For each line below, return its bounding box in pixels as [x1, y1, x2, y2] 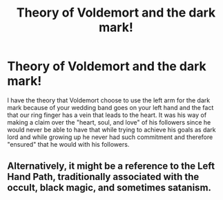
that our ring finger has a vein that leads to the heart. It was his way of [7, 111, 207, 119]
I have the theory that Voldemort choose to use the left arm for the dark [7, 96, 211, 104]
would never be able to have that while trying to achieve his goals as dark [7, 125, 216, 134]
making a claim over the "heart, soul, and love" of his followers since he [7, 118, 211, 126]
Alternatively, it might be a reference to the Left [7, 161, 215, 172]
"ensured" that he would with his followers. [7, 140, 130, 148]
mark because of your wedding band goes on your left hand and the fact [7, 103, 214, 111]
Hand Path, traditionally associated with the [7, 171, 200, 183]
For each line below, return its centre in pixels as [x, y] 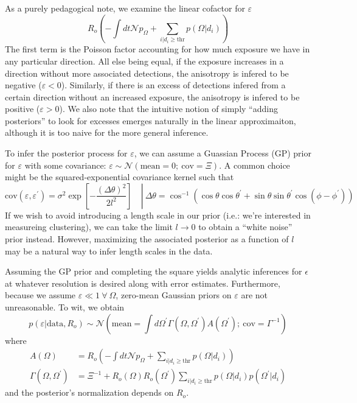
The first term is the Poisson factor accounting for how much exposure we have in [158, 49]
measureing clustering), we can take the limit [89, 227]
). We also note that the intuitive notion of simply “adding [168, 109]
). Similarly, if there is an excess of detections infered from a [173, 85]
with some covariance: [65, 165]
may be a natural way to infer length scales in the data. [109, 251]
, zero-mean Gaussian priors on [174, 295]
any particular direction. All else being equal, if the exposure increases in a [144, 61]
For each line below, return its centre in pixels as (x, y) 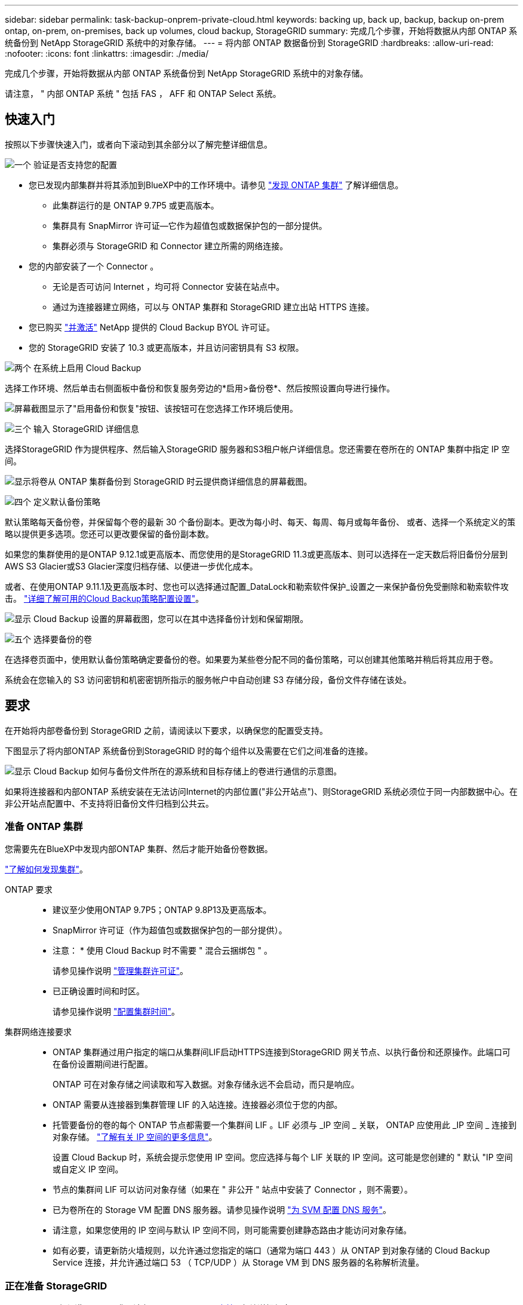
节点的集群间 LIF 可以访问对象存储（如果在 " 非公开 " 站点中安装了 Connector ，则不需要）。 (233, 1190)
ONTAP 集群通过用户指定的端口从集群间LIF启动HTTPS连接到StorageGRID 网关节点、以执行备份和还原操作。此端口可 (282, 1052)
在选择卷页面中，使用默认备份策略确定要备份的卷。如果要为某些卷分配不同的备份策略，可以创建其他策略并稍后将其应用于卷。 (251, 659)
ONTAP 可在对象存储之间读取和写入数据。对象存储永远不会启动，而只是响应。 (206, 1085)
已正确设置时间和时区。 (99, 991)
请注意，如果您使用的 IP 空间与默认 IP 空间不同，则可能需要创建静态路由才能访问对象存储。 (232, 1230)
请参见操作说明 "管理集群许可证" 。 (120, 971)
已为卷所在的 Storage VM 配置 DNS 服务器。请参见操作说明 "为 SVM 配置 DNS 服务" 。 (222, 1210)
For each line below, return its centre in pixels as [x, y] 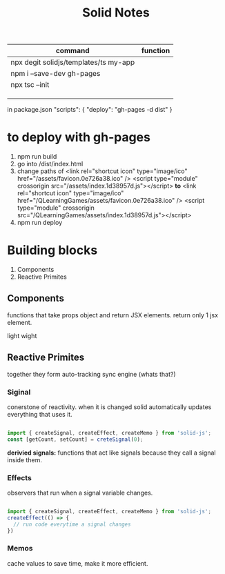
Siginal [19, 392]
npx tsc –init [30, 85]
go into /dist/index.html [50, 164]
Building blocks [52, 250]
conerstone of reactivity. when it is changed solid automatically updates [109, 407]
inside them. [25, 459]
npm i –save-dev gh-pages [56, 74]
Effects [20, 477]

• [WORK ORDER]: Every line holding the word "ONTAP" should be copied out of the records above.

• [EXPECTED ANSWER]:
ONTAP 集群通过用户指定的端口从集群间LIF启动HTTPS连接到StorageGRID 网关节点、以执行备份和还原操作。此端口可 (282, 1052)
ONTAP 可在对象存储之间读取和写入数据。对象存储永远不会启动，而只是响应。 (206, 1085)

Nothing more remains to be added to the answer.